[Task requirements] Lines in the data below that contain the word "scale" are to be copied.

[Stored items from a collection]
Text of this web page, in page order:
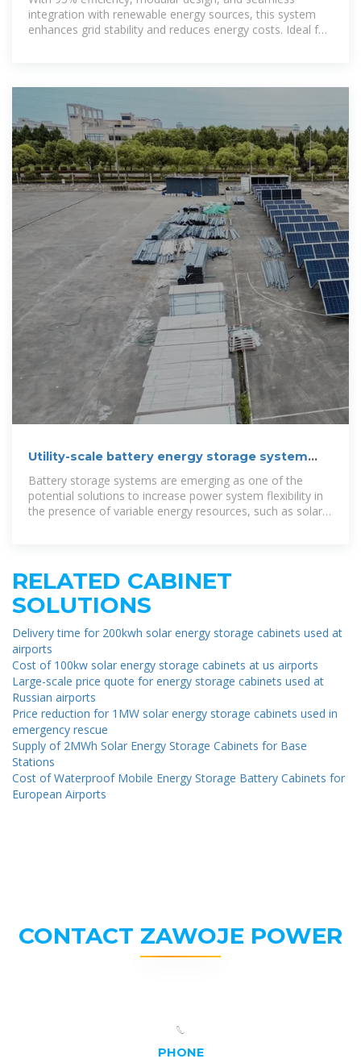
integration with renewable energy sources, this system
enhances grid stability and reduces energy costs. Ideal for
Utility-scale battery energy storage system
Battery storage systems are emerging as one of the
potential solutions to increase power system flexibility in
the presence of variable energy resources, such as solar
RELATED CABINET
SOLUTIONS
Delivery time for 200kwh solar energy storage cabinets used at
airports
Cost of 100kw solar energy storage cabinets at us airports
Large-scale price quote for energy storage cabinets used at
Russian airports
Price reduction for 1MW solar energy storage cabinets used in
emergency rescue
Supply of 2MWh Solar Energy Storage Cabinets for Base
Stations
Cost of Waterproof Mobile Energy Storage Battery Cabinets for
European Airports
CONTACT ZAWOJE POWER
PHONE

[Response to this task]
Utility-scale battery energy storage system
Large-scale price quote for energy storage cabinets used at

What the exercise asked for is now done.